And now that the New York Times has been sued, you may have heard, late last night, a 78-page
court case filed in Tampa, Florida.
Now that that's been sued, where they're being sued for $50 billion more than their actual
net worth, they fired back already with an elaborate, detailed forensic analysis of an
unethical relationship between the Trump administration and its advisors and the UAE,
the United Arab Emirates, Donald Trump's cryptocurrency.
company and high-tech AI computer chips that will one day end up on no doubt going from the
UAE to China, courtesy of Donald Trump. I'm going to break down how newspapers and journalists
fight back, never pick a fight with somebody who buys ink by the barrel and who doesn't care
about a meritless bad faith filing in federal court. I bring it all together right here on the
Midas Touch Network.

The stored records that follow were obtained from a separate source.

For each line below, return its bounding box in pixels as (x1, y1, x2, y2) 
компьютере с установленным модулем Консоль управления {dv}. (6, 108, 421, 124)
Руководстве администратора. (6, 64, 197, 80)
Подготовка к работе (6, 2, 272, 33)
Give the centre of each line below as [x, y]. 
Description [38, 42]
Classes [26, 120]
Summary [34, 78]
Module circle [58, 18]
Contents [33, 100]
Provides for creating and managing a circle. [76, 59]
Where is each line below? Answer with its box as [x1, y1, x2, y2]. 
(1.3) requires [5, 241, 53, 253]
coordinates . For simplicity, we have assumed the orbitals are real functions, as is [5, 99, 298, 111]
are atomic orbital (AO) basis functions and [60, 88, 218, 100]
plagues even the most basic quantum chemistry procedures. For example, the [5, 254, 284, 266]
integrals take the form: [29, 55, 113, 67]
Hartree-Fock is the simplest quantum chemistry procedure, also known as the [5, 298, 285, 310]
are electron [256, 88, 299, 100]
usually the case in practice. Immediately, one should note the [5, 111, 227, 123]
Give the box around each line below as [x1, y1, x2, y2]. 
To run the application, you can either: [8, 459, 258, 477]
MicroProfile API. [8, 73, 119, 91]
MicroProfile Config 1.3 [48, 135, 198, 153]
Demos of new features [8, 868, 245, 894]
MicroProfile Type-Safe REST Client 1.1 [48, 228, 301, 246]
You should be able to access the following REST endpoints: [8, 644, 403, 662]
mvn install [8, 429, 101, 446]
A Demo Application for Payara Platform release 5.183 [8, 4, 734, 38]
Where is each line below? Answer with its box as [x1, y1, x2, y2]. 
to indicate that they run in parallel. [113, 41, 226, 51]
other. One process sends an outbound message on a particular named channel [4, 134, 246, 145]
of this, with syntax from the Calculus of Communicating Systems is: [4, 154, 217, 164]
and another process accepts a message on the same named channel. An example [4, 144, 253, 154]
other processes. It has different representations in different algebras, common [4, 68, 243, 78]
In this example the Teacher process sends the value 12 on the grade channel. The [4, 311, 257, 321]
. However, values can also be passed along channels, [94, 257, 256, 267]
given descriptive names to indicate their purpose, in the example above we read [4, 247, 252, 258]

So the New York Times,
has been a critic of Donald Trump forever for years,
certainly since he started his political life,
running article after article with good journalistic integrity
about Donald Trump's frauds,
about his relationships, about his lawsuits against him,
covering the $500 million civil fraud judgment
against his companies,
finding to this day that his companies committed
persistent fraud in the operation of their business,
his companies in New York are still under a,
a former federal judge's monitorship.
Okay?
The fact that he was convicted of 34 felony counts in New York,
the fact that his companies were convicted of 19 felony counts of business record fraud.
I mean, it's not hard to make a case against Donald Trump's,
against his qualifications to be president at any given time.
But Donald Trump doesn't like that.
He has a mythology about himself, all represented,
all either written by Donald Trump or someone in the White House
and signed by Alejandro Brito,
a lawyer in Coral Gables,
who's getting very full of himself
because he's filed other lawsuits against CBS and got a check
and against ABC and got a check.
So now he thinks he's going to do it against the Wall Street Journal
and against the New York Times and no way.
Let me talk about how the New York Times,
I mean within moments of this lawsuit being filed in Tampa, Florida.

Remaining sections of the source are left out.